Here's my analysis notes, please correct anything you think is off:
app behaviours
The form can be uploaded to Central if converted without ODK Validate validation
expected because Central generally trusts pyxform / ODK Validate to give valid XForms
Setting a default with an invalid XPath doesn't work in any form client (Enketo/Collect/Webforms)
expected since ODK Validate rejects it - though the docs are inconsistent (see below)
pyxform raises an error (from ODK Validate / Javarosa)
expected since it doesn't work but maybe pyxform could be a bit more specific about the actual problem or suggest the workaround
documentation
the ODK docs say choice names "may not contain spaces and must start with a letter or underscore"
seems like a copypasta from the survey question name section that says about the same thing
the XLSForm docs say only that choice names are "unique variable name for that answer choice"

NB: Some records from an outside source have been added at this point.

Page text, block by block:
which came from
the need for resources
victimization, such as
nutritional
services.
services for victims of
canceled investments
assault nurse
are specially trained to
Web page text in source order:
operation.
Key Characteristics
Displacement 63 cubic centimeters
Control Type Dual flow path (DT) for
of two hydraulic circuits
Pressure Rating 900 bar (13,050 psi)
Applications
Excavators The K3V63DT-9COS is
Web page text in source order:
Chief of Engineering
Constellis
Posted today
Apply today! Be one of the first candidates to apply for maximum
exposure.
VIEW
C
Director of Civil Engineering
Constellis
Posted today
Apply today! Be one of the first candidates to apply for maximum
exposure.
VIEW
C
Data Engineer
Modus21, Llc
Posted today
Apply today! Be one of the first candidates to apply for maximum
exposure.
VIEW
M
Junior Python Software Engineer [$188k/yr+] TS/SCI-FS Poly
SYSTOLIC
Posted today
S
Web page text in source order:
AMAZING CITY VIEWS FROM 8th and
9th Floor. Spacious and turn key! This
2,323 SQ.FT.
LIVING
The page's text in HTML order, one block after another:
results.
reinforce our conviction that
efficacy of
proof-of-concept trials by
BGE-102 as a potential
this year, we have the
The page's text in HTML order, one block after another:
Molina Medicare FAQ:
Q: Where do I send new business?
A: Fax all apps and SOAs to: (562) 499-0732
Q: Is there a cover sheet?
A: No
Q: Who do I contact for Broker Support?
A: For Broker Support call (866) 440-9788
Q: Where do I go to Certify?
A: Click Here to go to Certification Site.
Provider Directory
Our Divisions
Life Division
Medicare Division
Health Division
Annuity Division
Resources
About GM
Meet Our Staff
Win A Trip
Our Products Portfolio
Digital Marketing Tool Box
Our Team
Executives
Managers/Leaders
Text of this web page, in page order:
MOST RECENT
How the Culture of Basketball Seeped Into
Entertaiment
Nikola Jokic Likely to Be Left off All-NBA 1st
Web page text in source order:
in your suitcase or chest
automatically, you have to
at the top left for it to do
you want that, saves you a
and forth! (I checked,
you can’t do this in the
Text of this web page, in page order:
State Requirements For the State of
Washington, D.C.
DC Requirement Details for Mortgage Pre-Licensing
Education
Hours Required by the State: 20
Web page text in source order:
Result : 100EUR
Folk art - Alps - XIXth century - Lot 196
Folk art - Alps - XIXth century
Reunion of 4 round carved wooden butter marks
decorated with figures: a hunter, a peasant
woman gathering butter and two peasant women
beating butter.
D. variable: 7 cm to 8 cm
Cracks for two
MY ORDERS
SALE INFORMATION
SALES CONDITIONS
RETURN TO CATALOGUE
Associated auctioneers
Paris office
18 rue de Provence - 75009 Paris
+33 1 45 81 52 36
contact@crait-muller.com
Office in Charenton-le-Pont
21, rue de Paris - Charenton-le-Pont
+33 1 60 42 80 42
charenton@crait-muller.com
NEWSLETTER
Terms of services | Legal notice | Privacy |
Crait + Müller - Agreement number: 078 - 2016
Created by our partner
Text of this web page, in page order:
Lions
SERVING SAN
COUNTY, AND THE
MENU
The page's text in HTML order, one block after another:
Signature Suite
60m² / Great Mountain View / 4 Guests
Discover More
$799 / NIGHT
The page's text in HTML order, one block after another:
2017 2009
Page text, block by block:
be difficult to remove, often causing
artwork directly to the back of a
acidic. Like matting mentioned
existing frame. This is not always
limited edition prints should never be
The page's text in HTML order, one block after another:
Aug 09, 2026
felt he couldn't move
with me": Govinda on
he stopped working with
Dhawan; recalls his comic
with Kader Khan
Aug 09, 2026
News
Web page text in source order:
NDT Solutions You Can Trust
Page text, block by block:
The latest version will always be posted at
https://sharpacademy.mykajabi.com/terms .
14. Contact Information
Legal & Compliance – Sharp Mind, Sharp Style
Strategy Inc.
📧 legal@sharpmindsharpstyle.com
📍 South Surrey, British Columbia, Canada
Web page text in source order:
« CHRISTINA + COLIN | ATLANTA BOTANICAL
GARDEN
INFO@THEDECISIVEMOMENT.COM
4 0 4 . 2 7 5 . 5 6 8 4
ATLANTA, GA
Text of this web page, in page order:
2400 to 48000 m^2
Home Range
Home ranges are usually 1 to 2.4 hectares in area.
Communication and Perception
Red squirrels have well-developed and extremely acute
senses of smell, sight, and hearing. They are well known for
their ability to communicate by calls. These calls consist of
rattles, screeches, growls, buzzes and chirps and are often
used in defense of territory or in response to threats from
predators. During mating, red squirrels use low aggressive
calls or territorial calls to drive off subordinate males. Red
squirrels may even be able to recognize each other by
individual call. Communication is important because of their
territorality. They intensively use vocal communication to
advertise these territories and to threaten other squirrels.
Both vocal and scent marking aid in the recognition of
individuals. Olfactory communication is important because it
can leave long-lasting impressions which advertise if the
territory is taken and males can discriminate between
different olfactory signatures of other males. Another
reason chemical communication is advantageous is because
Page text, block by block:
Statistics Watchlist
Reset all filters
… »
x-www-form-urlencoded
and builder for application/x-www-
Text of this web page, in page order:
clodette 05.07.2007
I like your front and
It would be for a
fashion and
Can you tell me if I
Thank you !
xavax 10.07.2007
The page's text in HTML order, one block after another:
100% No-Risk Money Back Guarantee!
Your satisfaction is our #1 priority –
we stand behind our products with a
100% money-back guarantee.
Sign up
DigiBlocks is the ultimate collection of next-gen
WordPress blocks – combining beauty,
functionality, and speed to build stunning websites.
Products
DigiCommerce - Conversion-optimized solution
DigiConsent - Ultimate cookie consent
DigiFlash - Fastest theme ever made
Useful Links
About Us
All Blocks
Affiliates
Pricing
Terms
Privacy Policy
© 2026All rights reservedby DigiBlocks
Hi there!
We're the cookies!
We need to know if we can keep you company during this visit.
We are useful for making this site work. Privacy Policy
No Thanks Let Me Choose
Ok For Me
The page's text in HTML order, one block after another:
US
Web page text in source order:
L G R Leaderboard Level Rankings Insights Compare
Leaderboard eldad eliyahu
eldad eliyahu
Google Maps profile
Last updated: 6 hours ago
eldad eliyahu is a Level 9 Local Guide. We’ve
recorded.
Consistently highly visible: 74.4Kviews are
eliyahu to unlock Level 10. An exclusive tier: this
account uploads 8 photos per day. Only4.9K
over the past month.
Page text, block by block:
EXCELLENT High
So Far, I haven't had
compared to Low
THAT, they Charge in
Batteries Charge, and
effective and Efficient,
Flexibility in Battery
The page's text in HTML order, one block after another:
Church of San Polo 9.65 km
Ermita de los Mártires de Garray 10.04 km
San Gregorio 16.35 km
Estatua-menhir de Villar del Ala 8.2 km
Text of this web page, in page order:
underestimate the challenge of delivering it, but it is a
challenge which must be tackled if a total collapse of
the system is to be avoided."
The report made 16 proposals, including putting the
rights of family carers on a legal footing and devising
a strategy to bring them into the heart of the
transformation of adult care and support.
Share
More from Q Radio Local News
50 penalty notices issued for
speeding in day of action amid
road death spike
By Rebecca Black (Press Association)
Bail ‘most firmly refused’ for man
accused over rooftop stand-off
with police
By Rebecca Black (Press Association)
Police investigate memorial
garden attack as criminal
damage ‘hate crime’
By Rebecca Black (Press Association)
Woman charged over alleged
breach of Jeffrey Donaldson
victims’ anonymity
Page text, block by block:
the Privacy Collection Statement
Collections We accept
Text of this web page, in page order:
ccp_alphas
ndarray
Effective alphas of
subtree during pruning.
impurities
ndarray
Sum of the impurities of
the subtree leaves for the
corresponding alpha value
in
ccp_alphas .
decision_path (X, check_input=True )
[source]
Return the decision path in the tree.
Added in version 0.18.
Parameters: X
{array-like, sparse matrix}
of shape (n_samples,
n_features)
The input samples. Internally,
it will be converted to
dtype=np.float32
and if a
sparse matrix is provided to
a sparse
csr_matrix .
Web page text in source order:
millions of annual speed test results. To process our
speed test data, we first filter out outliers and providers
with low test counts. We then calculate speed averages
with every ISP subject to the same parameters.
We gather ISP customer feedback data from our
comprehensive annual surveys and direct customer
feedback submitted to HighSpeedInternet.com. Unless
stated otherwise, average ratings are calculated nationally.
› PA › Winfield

there are examples of forms with numeric defaults but not with selects
form processing
error comes from Javarosa (via ODK Validate via pyxform) from code that seems to attempt to parse dynamic default values (setvalue) as an XPath source here
pyxform doesn't complain about choice names starting with a number, and actually has a test (added May 2021) that makes sure numeric choices are allowed, although the PR source changes didn't have anything to do with that specifically (it was about detecting dynamic labels) PR here
pyxform validates choice names when used in multiple choice, to not allow values containing a space (which is fine I think, otherwise in the above example it couldn't select 2 defaults) source here
So it seems like follow up actions could be
docs: update the ODK docs to match XLSForm docs i.e. no character rules for choice value names except that multi-choice can't have spaces, and the choices must be unique
docs: mention the requirement that dynamic default values have to be valid XPaths (possibly covered by this issue) so the string('') workaround might be needed if a static value looks like an expression
pyxform: add a test to document the current behaviour as expected (there's a lot of similar ones but not exactly the cases shown here)
webforms/collect/enketo: add a test (if not already) that the string('') workaround pattern works
I think knowing that the below operator is a valid value for the default column is helpful (I had tried other expressions like concat and not all are accepted), and remembering that values that aren't pure numbers or text should be wrapped in this expression to avoid the pyxform issues. Adding it to the docs would be helpful also.